» **TASK**
Print the line containing "Text of this" and every line after it exactly as written, through the end of the records.

-- RECORDED INFORMATION follows --

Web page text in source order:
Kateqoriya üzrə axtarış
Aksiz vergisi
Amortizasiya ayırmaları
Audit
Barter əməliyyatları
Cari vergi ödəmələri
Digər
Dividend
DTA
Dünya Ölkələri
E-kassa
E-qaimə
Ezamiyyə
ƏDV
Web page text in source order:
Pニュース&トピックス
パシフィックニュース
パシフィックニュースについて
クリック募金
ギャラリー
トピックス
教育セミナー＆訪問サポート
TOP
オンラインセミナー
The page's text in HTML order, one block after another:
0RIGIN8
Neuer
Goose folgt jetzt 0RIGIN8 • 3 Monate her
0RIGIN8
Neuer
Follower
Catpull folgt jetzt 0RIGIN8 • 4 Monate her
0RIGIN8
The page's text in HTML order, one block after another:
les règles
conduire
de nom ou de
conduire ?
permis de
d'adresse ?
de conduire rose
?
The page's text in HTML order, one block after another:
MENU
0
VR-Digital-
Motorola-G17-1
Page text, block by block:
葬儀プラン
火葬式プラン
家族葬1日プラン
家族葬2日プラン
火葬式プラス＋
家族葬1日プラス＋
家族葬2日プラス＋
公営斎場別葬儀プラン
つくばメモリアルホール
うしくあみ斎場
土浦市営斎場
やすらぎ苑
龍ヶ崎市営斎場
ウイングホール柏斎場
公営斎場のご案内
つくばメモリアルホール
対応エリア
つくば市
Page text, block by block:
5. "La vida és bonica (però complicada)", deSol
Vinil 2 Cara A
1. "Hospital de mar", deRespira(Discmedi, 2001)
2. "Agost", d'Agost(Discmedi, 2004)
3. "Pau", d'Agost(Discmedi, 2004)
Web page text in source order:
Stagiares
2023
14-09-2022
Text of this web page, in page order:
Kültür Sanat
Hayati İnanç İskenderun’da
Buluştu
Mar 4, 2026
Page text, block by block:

-- RECORDED INFORMATION concluded --

» **ANSWER TO THIS TASK**
Text of this web page, in page order:
Kültür Sanat
Hayati İnanç İskenderun’da
Buluştu
Mar 4, 2026
Page text, block by block:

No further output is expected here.